We begin with the boyfriend, in an opening not unlike the openings in season one of Lost. In an episode revolving around Angela's nightmare, he awakes from a nightmare, though we are not privy to it. The tricky part of Brad's job here is that he has much less than four minutes to establish a connection between the audience and this guy, who we have never seen before, so that Angela's decision to stab him or not is meaningful (otherwise her decision will be like a decision of whether or not to take out a nameless stormtrooper -- not a decision at all). One thing that makes Brad's job tougher is that he is -- thankfully -- determined to avoid one of the most annoying aspects of run-of-the-mill team superhero comics -- the way, in the first few pages, everyone speaks to everyone in clunky direct address, so new readers can learn everyone's name. "I don't see how we are going to get through that wall, Wolverine." "Can't you just teleport to the other side, Kurt?" "No, its has a magic barrier; and please, call me Nightcrawler when we are on a mission. I don't call you Logan." No one in real life ever spoke like that, and Satacracy takes place right where we live, so the name of the boyfriend, Martin, is not highlighted. Realism is in the details. But it's tough to care about a character when you don't know his name; casting saves the day: Marc Samuels (the actor playing Martin) seems like a real person immediately, not easy to pull off when the temptation is to play up the pulpy sci-fi madness, and cardboard fun.

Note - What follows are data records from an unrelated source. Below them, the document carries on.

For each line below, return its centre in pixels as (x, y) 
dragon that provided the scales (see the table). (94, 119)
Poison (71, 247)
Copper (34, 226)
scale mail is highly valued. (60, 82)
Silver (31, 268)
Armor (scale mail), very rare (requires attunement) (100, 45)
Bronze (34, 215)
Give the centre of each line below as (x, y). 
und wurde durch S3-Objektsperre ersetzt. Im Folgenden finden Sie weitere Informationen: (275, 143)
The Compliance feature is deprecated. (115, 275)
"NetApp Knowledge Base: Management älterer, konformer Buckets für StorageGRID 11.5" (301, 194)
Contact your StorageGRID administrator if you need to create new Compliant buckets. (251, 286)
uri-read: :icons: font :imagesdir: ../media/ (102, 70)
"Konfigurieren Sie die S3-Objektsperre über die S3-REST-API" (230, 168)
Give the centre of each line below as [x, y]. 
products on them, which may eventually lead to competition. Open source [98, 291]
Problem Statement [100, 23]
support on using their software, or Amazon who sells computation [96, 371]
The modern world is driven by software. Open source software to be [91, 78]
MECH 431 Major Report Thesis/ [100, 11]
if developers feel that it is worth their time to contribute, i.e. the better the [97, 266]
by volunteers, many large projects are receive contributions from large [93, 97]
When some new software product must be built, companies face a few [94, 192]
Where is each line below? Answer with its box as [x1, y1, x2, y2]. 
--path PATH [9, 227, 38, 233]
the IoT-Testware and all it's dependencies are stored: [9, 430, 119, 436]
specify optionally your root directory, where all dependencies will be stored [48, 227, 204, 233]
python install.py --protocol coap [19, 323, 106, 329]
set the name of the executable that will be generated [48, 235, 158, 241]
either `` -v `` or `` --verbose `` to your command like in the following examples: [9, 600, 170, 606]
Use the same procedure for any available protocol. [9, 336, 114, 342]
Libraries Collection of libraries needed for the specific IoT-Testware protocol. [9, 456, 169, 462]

Diahnna Nicole Baxter (Angela) crosses both registers with ease (much as Naomi Watts does in Mulholland Drive).
I have said the show is sci-fi based deeply in the real world, but in the dream sequence we get to see the hypercolor weirdly lit and shadowed sci-fi melodrama take over for a bit, and it is more powerful for being grounded. (Imagine how much less engaging the scene would be if the whole of Satacracy was like that). Red, blue and yellow mark the scene (sheets, the hooded figure, the dagger): Superman's colors. It is the dream of a comic book fan.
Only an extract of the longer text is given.